All these strands of the Toolbox project need to be brought together in a working model by the end of the Bushfire CRC’s three-year extension in mid 2013. The work is so technologically ahead of almost anything else like it that the computer power to make it work in real time is not yet available, but the expectation is that this will be overcome as computer speeds and technology continue their rapid evolution.

Dr Cechet of Geoscience Australia says the focus of this current three-year project is to construct, develop and validate a prototype wildfire simulation system with the long-term aim to create a fully operational tool.

The immediate research and development focus is on the estimation of the consequences of extreme fires based on the characteristics of vegetation, extreme fire weather, firespread, and smoke production and dispersion, considering three case study scenarios.

“The next step will be evaluation by end users including land management and fire agencies. Following acceptance by agencies, we plan to implement robust computer software and hardware practices with the aim to make the Toolbox operational so that it can address potential bushfire response in near real-time,” says Dr Cechet.

Dr Kepert of the Bureau of Meteorology: “It will be some years before computers are powerful enough to run these very high resolution simulations in real time. But we plan to also use these simulations to better understand and interpret the resolutions that we can afford to run, today.”

The MFB’s David Youseff is confident the project will produce a model to run as a trial at the end of the three years.

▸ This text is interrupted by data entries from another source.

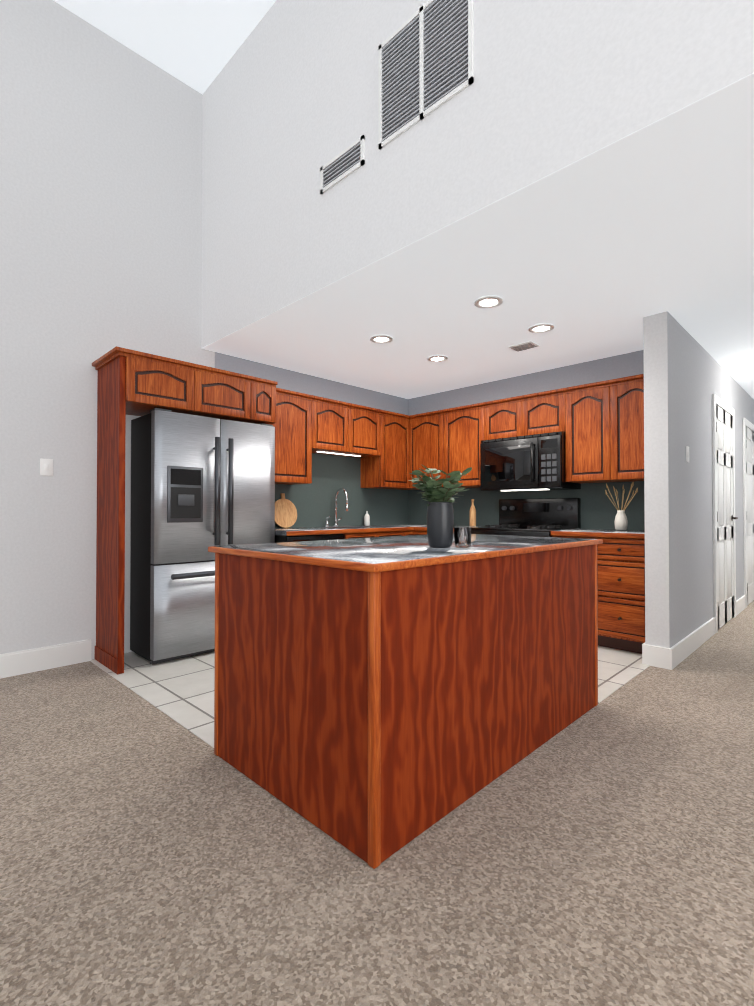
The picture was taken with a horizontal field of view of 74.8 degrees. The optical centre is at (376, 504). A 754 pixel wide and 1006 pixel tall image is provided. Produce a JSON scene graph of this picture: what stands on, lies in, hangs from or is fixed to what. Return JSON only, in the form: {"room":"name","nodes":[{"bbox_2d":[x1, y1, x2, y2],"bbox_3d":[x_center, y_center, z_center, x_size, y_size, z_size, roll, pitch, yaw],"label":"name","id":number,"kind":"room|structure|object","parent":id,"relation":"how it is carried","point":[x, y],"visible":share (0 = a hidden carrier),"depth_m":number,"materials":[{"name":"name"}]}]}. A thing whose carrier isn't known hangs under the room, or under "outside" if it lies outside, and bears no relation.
{"room":"kitchen","nodes":[
{"label":"kitchen","id":0,"kind":"room"},
{"bbox_2d":[53,0,275,94],"bbox_3d":[-0.836,-3.578,-0.302,7.440,0.100,5.720,-1,-1,45],"label":"ceiling","id":1,"kind":"structure","parent":0,"point":[195,44],"depth_m":3.60,"materials":[{"name":"white paint"}]},
{"bbox_2d":[0,0,407,659],"bbox_3d":[-2.514,-1.188,3.182,0.122,4.600,8.370,-1,-1,45],"label":"wall","id":2,"kind":"structure","parent":0,"point":[100,193],"depth_m":3.49,"materials":[{"name":"grey paint"}]},
{"bbox_2d":[0,639,90,678],"bbox_3d":[-3.684,1.021,1.872,0.016,0.152,4.658,-1,-1,45],"label":"baseboard","id":3,"kind":"structure","parent":2,"relation":"attached to","point":[77,652],"depth_m":3.32,"materials":[{"name":"white wood"}]},
{"bbox_2d":[40,458,52,475],"bbox_3d":[-2.246,-0.256,3.350,0.009,0.115,0.075,-1,-1,45],"label":"light switch","id":4,"kind":"object","parent":2,"relation":"attached to","point":[46,467],"visible":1,"depth_m":3.35,"materials":[{"name":"white plastic"}]},
{"bbox_2d":[100,350,203,417],"bbox_3d":[-1.649,-0.841,3.613,0.500,0.315,0.522,-1,-1,45],"label":"upper cabinet","id":5,"kind":"object","parent":2,"relation":"attached to","point":[131,383],"depth_m":3.41,"materials":[{"name":"brown wood"}]},
{"bbox_2d":[196,366,259,422],"bbox_3d":[-1.346,-0.838,3.921,0.500,0.315,0.571,-1,-1,45],"label":"upper cabinet","id":6,"kind":"object","parent":2,"relation":"attached to","point":[234,397],"depth_m":3.80,"materials":[{"name":"brown wood"}]},
{"bbox_2d":[248,378,279,425],"bbox_3d":[-1.115,-0.835,4.155,0.500,0.315,0.296,-1,-1,45],"label":"upper cabinet","id":7,"kind":"object","parent":2,"relation":"attached to","point":[269,394],"depth_m":4.05,"materials":[{"name":"brown wood"}]},
{"bbox_2d":[273,390,319,485],"bbox_3d":[-0.877,-0.593,4.523,0.320,0.791,0.567,-1,-1,45],"label":"upper cabinet","id":8,"kind":"object","parent":2,"relation":"attached to","point":[297,437],"depth_m":4.47,"materials":[{"name":"brown wood"}]},
{"bbox_2d":[320,398,355,457],"bbox_3d":[-0.536,-0.754,4.870,0.320,0.461,0.517,-1,-1,45],"label":"upper cabinet","id":9,"kind":"object","parent":2,"relation":"attached to","point":[337,419],"depth_m":4.81,"materials":[{"name":"brown wood"}]},
{"bbox_2d":[340,406,375,457],"bbox_3d":[-0.253,-0.751,5.158,0.320,0.461,0.516,-1,-1,45],"label":"upper cabinet","id":10,"kind":"object","parent":2,"relation":"attached to","point":[365,418],"depth_m":5.09,"materials":[{"name":"brown wood"}]},
{"bbox_2d":[356,410,407,489],"bbox_3d":[0.089,-0.582,5.478,0.355,0.791,0.535,-1,-1,45],"label":"upper cabinet","id":11,"kind":"object","parent":2,"relation":"attached to","point":[389,469],"depth_m":5.37,"materials":[{"name":"brown wood"}]},
{"bbox_2d":[90,646,649,747],"bbox_3d":[0.194,1.117,3.753,2.899,0.004,3.480,-1,-1,45],"label":"floor","id":12,"kind":"structure","parent":0,"point":[180,691],"depth_m":3.11,"materials":[{"name":"white tile"}]},
{"bbox_2d":[130,408,274,664],"bbox_3d":[-1.323,0.224,3.863,0.539,1.780,0.974,-1,-1,45],"label":"refrigerator","id":13,"kind":"object","parent":12,"relation":"on","point":[200,485],"visible":0.9,"depth_m":3.58,"materials":[{"name":"silver metal"}]},
{"bbox_2d":[275,534,343,542],"bbox_3d":[-0.703,0.691,4.431,0.631,0.859,0.620,-1,-1,45],"label":"dishwasher","id":14,"kind":"object","parent":12,"relation":"on","point":[280,538],"visible":0.12,"depth_m":4.17,"materials":[{"name":"black"}]},
{"bbox_2d":[304,530,383,538],"bbox_3d":[-0.342,0.693,4.837,0.620,0.866,0.457,-1,-1,45],"label":"base cabinet","id":15,"kind":"object","parent":12,"relation":"on","point":[348,534],"depth_m":4.60,"materials":[{"name":"brown wood"}]},
{"bbox_2d":[275,522,415,535],"bbox_3d":[-0.177,0.242,5.004,0.628,0.040,2.228,-1,-1,45],"label":"countertop","id":16,"kind":"structure","parent":15,"relation":"on","point":[291,530],"depth_m":4.53,"materials":[{"name":"grey stone"}]},
{"bbox_2d":[275,493,296,527],"bbox_3d":[-0.878,0.054,4.666,0.074,0.327,0.280,-1,-1,45],"label":"cutting board","id":17,"kind":"object","parent":16,"relation":"on","point":[285,513],"visible":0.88,"depth_m":4.66,"materials":[{"name":"brown wood"}]},
{"bbox_2d":[324,486,347,525],"bbox_3d":[-0.388,0.024,5.027,0.209,0.397,0.214,-1,-1,45],"label":"faucet","id":18,"kind":"object","parent":16,"relation":"on","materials":[{"name":"silver metal"}]},
{"bbox_2d":[364,511,369,525],"bbox_3d":[-0.110,0.146,5.396,0.060,0.160,0.058,-1,-1,45],"label":"dish soap","id":19,"kind":"object","parent":16,"relation":"on","point":[366,519],"visible":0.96,"depth_m":5.37,"materials":[{"name":"white plastic"}]},
{"bbox_2d":[384,530,399,536],"bbox_3d":[-0.081,0.696,5.102,0.620,0.866,0.513,-1,-1,45],"label":"base cabinet","id":20,"kind":"object","parent":12,"relation":"on","point":[387,533],"depth_m":4.90,"materials":[{"name":"brown wood"}]},
{"bbox_2d":[214,545,597,868],"bbox_3d":[0.251,0.655,2.445,0.995,0.888,1.750,-1,-1,45],"label":"kitchen island","id":21,"kind":"object","parent":12,"relation":"on","point":[378,701],"depth_m":1.78,"materials":[{"name":"brown wood"}]},
{"bbox_2d":[208,533,602,572],"bbox_3d":[0.251,0.199,2.451,1.040,0.026,1.794,-1,-1,45],"label":"island countertop","id":22,"kind":"structure","parent":21,"relation":"on","point":[373,554],"depth_m":1.99,"materials":[{"name":"grey stone"}]},
{"bbox_2d":[408,464,471,547],"bbox_3d":[0.256,0.001,2.096,0.273,0.359,0.266,-1,-1,45],"label":"potted plant","id":23,"kind":"object","parent":22,"relation":"on","point":[440,520],"visible":1,"depth_m":2.06,"materials":[{"name":"black"}]},
{"bbox_2d":[454,527,471,547],"bbox_3d":[0.366,0.138,2.104,0.076,0.085,0.076,-1,-1,45],"label":"glass","id":24,"kind":"object","parent":22,"relation":"on","point":[462,537],"visible":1,"depth_m":2.07,"materials":[{"name":"white"}]},
{"bbox_2d":[400,530,415,535],"bbox_3d":[0.191,0.699,5.353,0.655,0.866,0.456,-1,-1,45],"label":"base cabinet","id":25,"kind":"object","parent":12,"relation":"on","point":[402,532],"depth_m":5.07,"materials":[{"name":"brown wood"}]},
{"bbox_2d":[412,526,490,529],"bbox_3d":[0.840,0.244,5.118,0.659,0.040,0.638,-1,-1,45],"label":"countertop","id":26,"kind":"structure","parent":25,"relation":"on","point":[413,527],"depth_m":5.10,"materials":[{"name":"brown wood"}]},
{"bbox_2d":[470,499,475,525],"bbox_3d":[0.996,0.083,5.122,0.068,0.280,0.068,-1,-1,45],"label":"bottle","id":27,"kind":"object","parent":26,"relation":"on","point":[472,516],"visible":1,"depth_m":5.10,"materials":[{"name":"brown wood"}]},
{"bbox_2d":[416,530,426,534],"bbox_3d":[0.729,0.698,5.228,0.401,0.866,0.630,-1,-1,45],"label":"base cabinet","id":28,"kind":"object","parent":12,"relation":"on","point":[418,532],"depth_m":5.06,"materials":[{"name":"brown wood"}]},
{"bbox_2d":[471,498,580,536],"bbox_3d":[1.343,0.530,4.565,0.810,1.184,0.695,-1,-1,45],"label":"range","id":29,"kind":"object","parent":12,"relation":"on","point":[534,517],"visible":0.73,"depth_m":4.63,"materials":[{"name":"black metal"}]},
{"bbox_2d":[551,534,591,538],"bbox_3d":[1.784,0.686,4.189,0.323,0.866,0.630,-1,-1,45],"label":"base cabinet","id":30,"kind":"object","parent":12,"relation":"on","point":[588,536],"depth_m":3.95,"materials":[{"name":"brown wood"}]},
{"bbox_2d":[592,534,644,653],"bbox_3d":[2.028,0.683,3.949,0.477,0.866,0.630,-1,-1,45],"label":"base cabinet","id":31,"kind":"object","parent":12,"relation":"on","point":[620,560],"depth_m":3.71,"materials":[{"name":"brown wood"}]},
{"bbox_2d":[552,530,644,537],"bbox_3d":[1.931,0.231,4.044,0.743,0.040,0.638,-1,-1,45],"label":"countertop","id":32,"kind":"structure","parent":31,"relation":"on","point":[627,533],"depth_m":3.89,"materials":[{"name":"grey stone"}]},
{"bbox_2d":[605,481,637,530],"bbox_3d":[2.049,0.011,4.077,0.224,0.401,0.254,-1,-1,45],"label":"vase","id":33,"kind":"object","parent":32,"relation":"on","point":[621,522],"visible":1,"depth_m":4.05,"materials":[{"name":"white ceramic"}]},
{"bbox_2d":[0,600,753,1005],"bbox_3d":[3.486,1.152,4.033,7.800,0.060,18.400,-1,-1,45],"label":"floor carpet","id":34,"kind":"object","parent":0,"point":[598,854],"depth_m":1.47,"materials":[{"name":"beige carpet"}]},
{"bbox_2d":[201,0,753,347],"bbox_3d":[1.129,-2.426,1.680,7.200,2.158,0.120,-1,-1,45],"label":"wall","id":35,"kind":"structure","parent":0,"point":[290,102],"depth_m":2.63,"materials":[{"name":"white paint"}]},
{"bbox_2d":[320,135,364,193],"bbox_3d":[-0.209,-1.992,2.896,0.380,0.160,0.012,-1,-1,45],"label":"air vent","id":36,"kind":"object","parent":35,"relation":"in","point":[343,164],"visible":1,"depth_m":2.88,"materials":[{"name":"white metal"}]},
{"bbox_2d":[378,0,473,148],"bbox_3d":[0.226,-2.216,2.471,0.600,0.560,0.012,-1,-1,45],"label":"air vent","id":37,"kind":"object","parent":35,"relation":"in","point":[425,59],"visible":0.98,"depth_m":2.46,"materials":[{"name":"white metal"}]},
{"bbox_2d":[202,73,753,398],"bbox_3d":[5.514,-1.345,6.122,7.200,0.100,12.619,-1,-1,45],"label":"ceiling","id":38,"kind":"structure","parent":0,"point":[601,253],"depth_m":2.92,"materials":[{"name":"white paint"}]},
{"bbox_2d":[370,335,392,343],"bbox_3d":[0.037,-1.313,3.908,0.184,0.011,0.184,-1,-1,45],"label":"recessed light","id":39,"kind":"object","parent":38,"relation":"in","point":[381,339],"visible":1,"depth_m":3.90,"materials":[{"name":"white"}]},
{"bbox_2d":[427,355,447,361],"bbox_3d":[0.542,-1.308,4.406,0.184,0.011,0.184,-1,-1,45],"label":"recessed light","id":40,"kind":"object","parent":38,"relation":"in","point":[438,358],"visible":1,"depth_m":4.41,"materials":[{"name":"white"}]},
{"bbox_2d":[474,296,502,308],"bbox_3d":[0.728,-1.321,3.213,0.184,0.011,0.184,-1,-1,45],"label":"recessed light","id":41,"kind":"object","parent":38,"relation":"in","point":[485,302],"visible":1,"depth_m":3.21,"materials":[{"name":"white"}]},
{"bbox_2d":[509,341,538,351],"bbox_3d":[1.216,-1.309,4.079,0.200,0.015,0.150,-1,-1,45],"label":"ceiling vent","id":42,"kind":"object","parent":38,"relation":"in","point":[524,346],"visible":0.98,"depth_m":4.06,"materials":[{"name":"white metal"}]},
{"bbox_2d":[529,323,553,332],"bbox_3d":[1.226,-1.316,3.676,0.184,0.011,0.184,-1,-1,45],"label":"recessed light","id":43,"kind":"object","parent":38,"relation":"in","point":[542,328],"visible":0.96,"depth_m":3.68,"materials":[{"name":"white"}]},
{"bbox_2d":[408,350,643,415],"bbox_3d":[1.444,-0.087,5.062,2.865,2.440,0.120,-1,-1,45],"label":"wall","id":44,"kind":"structure","parent":0,"point":[616,367],"depth_m":4.86,"materials":[{"name":"paint"}]},
{"bbox_2d":[408,410,447,489],"bbox_3d":[0.656,-0.582,5.487,0.554,0.791,0.384,-1,-1,45],"label":"upper cabinet","id":45,"kind":"object","parent":44,"relation":"attached to","point":[427,433],"depth_m":5.37,"materials":[{"name":"brown wood"}]},
{"bbox_2d":[448,402,483,489],"bbox_3d":[0.982,-0.585,5.190,0.553,0.791,0.350,-1,-1,45],"label":"upper cabinet","id":46,"kind":"object","parent":44,"relation":"attached to","point":[466,424],"depth_m":5.02,"materials":[{"name":"brown wood"}]},
{"bbox_2d":[484,398,527,439],"bbox_3d":[1.345,-0.809,4.835,0.466,0.351,0.350,-1,-1,45],"label":"upper cabinet","id":47,"kind":"object","parent":44,"relation":"attached to","point":[508,418],"depth_m":4.70,"materials":[{"name":"brown wood"}]},
{"bbox_2d":[480,431,580,491],"bbox_3d":[1.425,-0.382,4.658,0.810,0.498,0.463,-1,-1,45],"label":"microwave","id":48,"kind":"object","parent":47,"relation":"attached to","point":[535,462],"visible":0.98,"depth_m":4.48,"materials":[{"name":"black metal"}]},
{"bbox_2d":[528,390,567,434],"bbox_3d":[1.597,-0.812,4.587,0.467,0.351,0.350,-1,-1,45],"label":"upper cabinet","id":49,"kind":"object","parent":44,"relation":"attached to","point":[547,413],"depth_m":4.41,"materials":[{"name":"brown wood"}]},
{"bbox_2d":[564,378,619,485],"bbox_3d":[1.917,-0.596,4.269,0.431,0.791,0.350,-1,-1,45],"label":"upper cabinet","id":50,"kind":"object","parent":44,"relation":"attached to","point":[593,436],"depth_m":4.13,"materials":[{"name":"brown wood"}]},
{"bbox_2d":[620,374,643,481],"bbox_3d":[2.143,-0.598,4.047,0.431,0.791,0.350,-1,-1,45],"label":"upper cabinet","id":51,"kind":"object","parent":44,"relation":"attached to","point":[631,389],"depth_m":3.92,"materials":[{"name":"brown wood"}]},
{"bbox_2d":[643,311,753,647],"bbox_3d":[4.298,-0.078,5.812,0.151,2.440,6.746,-1,-1,45],"label":"wall","id":52,"kind":"structure","parent":0,"point":[686,375],"depth_m":3.58,"materials":[{"name":"paint"}]},
{"bbox_2d":[686,446,688,461],"bbox_3d":[2.344,-0.382,3.716,0.009,0.120,0.090,-1,-1,45],"label":"light switch","id":53,"kind":"object","parent":52,"relation":"attached to","point":[687,453],"visible":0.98,"depth_m":3.71,"materials":[{"name":"white plastic"}]},
{"bbox_2d":[667,617,715,669],"bbox_3d":[2.469,1.049,3.822,0.016,0.140,1.390,-1,-1,45],"label":"baseboard","id":54,"kind":"structure","parent":52,"relation":"attached to","point":[681,650],"depth_m":3.66,"materials":[{"name":"white wood"}]},
{"bbox_2d":[712,394,737,632],"bbox_3d":[3.313,0.076,4.658,0.058,2.105,0.960,-1,-1,45],"label":"door","id":55,"kind":"structure","parent":52,"relation":"attached to","point":[724,517],"depth_m":4.63,"materials":[{"name":"white wood"}]},
{"bbox_2d":[736,595,745,615],"bbox_3d":[3.847,1.065,5.222,0.016,0.140,0.600,-1,-1,45],"label":"baseboard","id":56,"kind":"structure","parent":52,"relation":"attached to","point":[741,602],"depth_m":5.22,"materials":[{"name":"white wood"}]},
{"bbox_2d":[743,418,753,607],"bbox_3d":[4.523,0.090,5.887,0.058,2.105,1.270,-1,-1,45],"label":"door","id":57,"kind":"structure","parent":52,"relation":"attached to","point":[748,471],"depth_m":5.64,"materials":[{"name":"white wood"}]}
]}

“Fire managers need to make quick decisions under extremely complex conditions,” he says. “They need to know where to direct firefighting resources and how best to protect the community. As more people move into the rural-urban interface, we need to continually update the way we approach fire safety. The Toolbox will allow us to keep our communities safer. The success of the planned research is likely to trigger the development of an operational tool and a roll-out of the Fire Decision Support Toolbox to Australian fire and emergency service agencies.”